Physically taxing? Hardly.
You don’t show up to a loud, packed gym and start ripping 185 lb. RDL’s because it’s “cool”.
There’s something primal going on, a driving force.
Raw female power showing up in the form of posterior chain development and heavy compound lifts. I’m consistently blown away by the work being done by the girls with their hoods up and Airpods in.
Before you go thinking this is a love letter- my personal preferences have always leaned more “matcha and Pilates” than “protein shakes and front squats”.
It’s simply human-to-human admiration of effort in this context.
However, I can’t help but think…is there something deeper at play?
Responding to the World with Strength
Nobody really knows what a person’s motivation for getting themselves into fantastic physical condition is, and frankly nor should they.
I’ve been pretty open about the fact that the gym is a mental health outlet more than anything else, to the point where I’ll even respond to the classic “what are you hitting today, bro?” with “my brain”.
That being said, I can’t help but cross the line for a moment and wonder if there’s a cohesive motivation en masse to the legion of strong women with real-world physical power.
There is of course the classic “wanting to look the best you can”, and not only is goblet squatting and hamstring curling far safer and more effective than BBL procedures or semaglutide injections, it’s also far more noble.
Perhaps that could be the bulk of it, but I don’t think so. This would have pre-dated it’s eminence by a decade or so more.
Personally, I think it’s more of a societal reaction than anything else.
One scroll of the fyp or the explore page would show you street interviews of women lamenting the modern dating landscape, ascribing their single status to a dearth of men with ambition or guts.
We have multiple generations of men at home pew-pewing on Xbox and ripping the “Penjamin” instead of out dating and socializing.
“The bar is on the floor” (no pun intended with the whole lifting thing) is an oft-heard refrain from America’s young women.
Looking at the broader landscape, at the time of writing, rockets are pinging back and forth between Tehran and Tel Aviv, Russia and Ukraine is still very much a thing, WWIII trends on X.
We’re feeling unsafe as a collective more than ever before.
Perhaps American women are done searching for the strong person in their life and becoming that person instead.
To the feminist-leaning reader who might be infuriated with this paragraph and hit me with “She’s not doing it for you, she’s doing it for herself!”, I would counter with: that’s exactly my point.
It’s unique, it’s new, it’s a touch heartbreaking, but most importantly, it’s wholly inspiring.
The Cool Down
That was a fun topic to delve into, and one that will continue to shift, change, and mutate as time goes on.
If there’s anything to glean from the modern era of TikTok’s of tricep pushdowns and Instagram pre-workout ads, it’s the fact that a large part of our population is showing up to the iron temple on the daily, striving to be the best they can be.
That’s American at it’s core.
As for motivation? Well, that’s unique, as I said above.
If you need it?
Sure, there’s mashups and edits of Golden Era bodybuilders all over social media.

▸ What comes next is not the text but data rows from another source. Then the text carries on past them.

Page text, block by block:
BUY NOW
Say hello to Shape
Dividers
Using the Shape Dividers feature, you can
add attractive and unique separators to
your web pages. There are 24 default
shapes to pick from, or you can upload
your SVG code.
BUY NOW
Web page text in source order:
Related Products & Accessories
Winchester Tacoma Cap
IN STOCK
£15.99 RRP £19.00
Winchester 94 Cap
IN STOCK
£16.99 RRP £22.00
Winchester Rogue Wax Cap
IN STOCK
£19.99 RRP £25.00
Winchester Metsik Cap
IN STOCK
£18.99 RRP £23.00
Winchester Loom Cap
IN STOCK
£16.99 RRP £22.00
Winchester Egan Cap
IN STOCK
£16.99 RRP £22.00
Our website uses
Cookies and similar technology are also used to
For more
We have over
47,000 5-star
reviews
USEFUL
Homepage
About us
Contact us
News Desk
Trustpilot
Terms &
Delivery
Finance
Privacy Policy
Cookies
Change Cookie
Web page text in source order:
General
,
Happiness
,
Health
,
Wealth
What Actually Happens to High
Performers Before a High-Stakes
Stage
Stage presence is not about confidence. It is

There’s hype videos, instructional YouTube shorts, posters of Ronnie Coleman or Jay Cutler peering down at you as you eke out the last reps of a grueling set.

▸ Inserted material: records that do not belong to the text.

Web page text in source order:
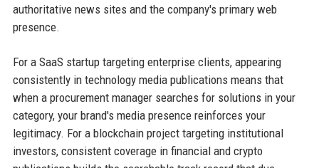
authoritative news sites and the company's primary web
presence.
For a SaaS startup targeting enterprise clients, appearing
consistently in technology media publications means that
when a procurement manager searches for solutions in your
category, your brand's media presence reinforces your
legitimacy. For a blockchain project targeting institutional
investors, consistent coverage in financial and crypto
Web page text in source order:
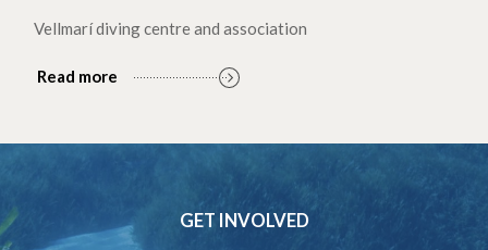
Vellmarí diving centre and association
Read more
GET INVOLVED
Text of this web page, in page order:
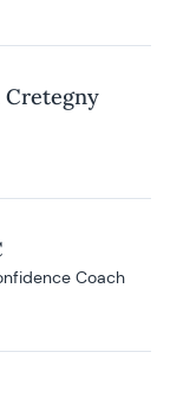
Cretegny
Coach
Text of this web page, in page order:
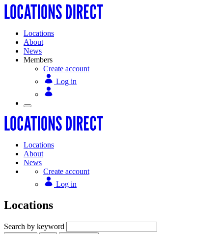
Locations
About
News
Members
Create account
Log in
Locations
About
News
Create account
Log in
Locations
Search by keyword
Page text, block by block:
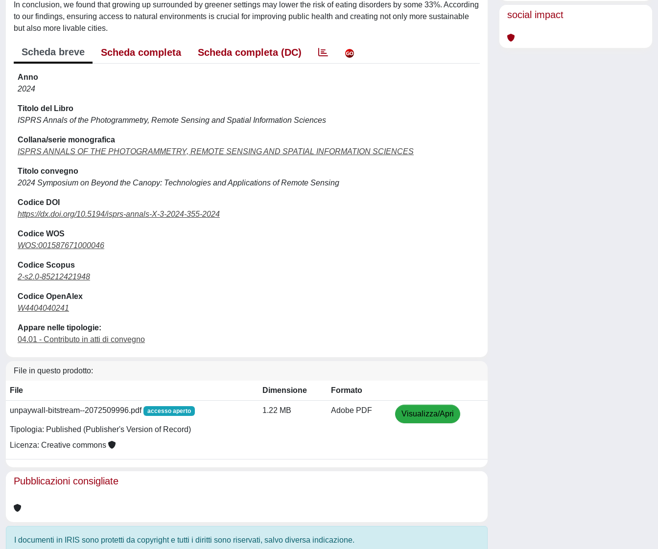
In conclusion, we found that growing up surrounded by greener settings may lower the risk of eating disorders by some 33%. According
to our findings, ensuring access to natural environments is crucial for improving public health and creating not only more sustainable
but also more livable cities.
Scheda breve Scheda completa Scheda completa (DC)
Anno
2024
Titolo del Libro
ISPRS Annals of the Photogrammetry, Remote Sensing and Spatial Information Sciences
Collana/serie monografica
ISPRS ANNALS OF THE PHOTOGRAMMETRY, REMOTE SENSING AND SPATIAL INFORMATION SCIENCES
Titolo convegno
2024 Symposium on Beyond the Canopy: Technologies and Applications of Remote Sensing
Codice DOI
https://dx.doi.org/10.5194/isprs-annals-X-3-2024-355-2024
Codice WOS
WOS:001587671000046
Codice Scopus
2-s2.0-85212421948
Codice OpenAlex
W4404040241
Appare nelle tipologie:
04.01 - Contributo in atti di convegno
File in questo prodotto:
File Dimensione Formato
unpaywall-bitstream--2072509996.pdf accesso aperto
Tipologia: Published (Publisher's Version of Record)
Licenza: Creative commons
1.22 MB Adobe PDF Visualizza/Apri
Pubblicazioni consigliate
I documenti in IRIS sono protetti da copyright e tutti i diritti sono riservati, salvo diversa indicazione.
social impact
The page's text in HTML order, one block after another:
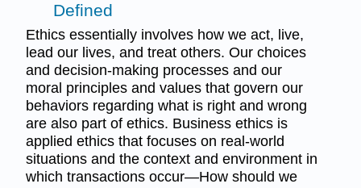
Defined
Ethics essentially involves how we act, live,
lead our lives, and treat others. Our choices
and decision-making processes and our
moral principles and values that govern our
behaviors regarding what is right and wrong
are also part of ethics. Business ethics is
applied ethics that focuses on real-world
situations and the context and environment in
which transactions occur—How should we
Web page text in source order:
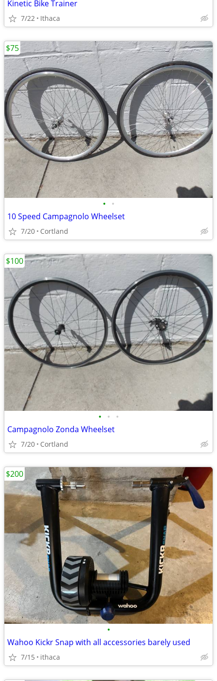
Kinetic Bike Trainer
7/22 Ithaca
• •
10 Speed Campagnolo Wheelset
7/20 Cortland
$75
• • •
Campagnolo Zonda Wheelset
7/20 Cortland
$100
•
Wahoo Kickr Snap with all accessories barely used
7/15 ithaca
$200
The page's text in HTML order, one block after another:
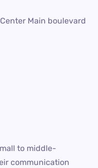
Main boulevard
to middle-
communication

Still, perhaps the greatest inspiration you’ll find in the modern fitness jungle is in the dusty corner of the gym, adorned in a hoodie and mauve grey Align pants, hip-thrusting 225 lbs and wanting nothing to do with you.
Now that’s beautiful.
Talk again soon.
<3
-John Abbate
17.6.2025




“However, I can’t help but think…is there something deeper at play?” What is the deeper thing!!? Can’t leave it hanging like that! Curious on your thoughts.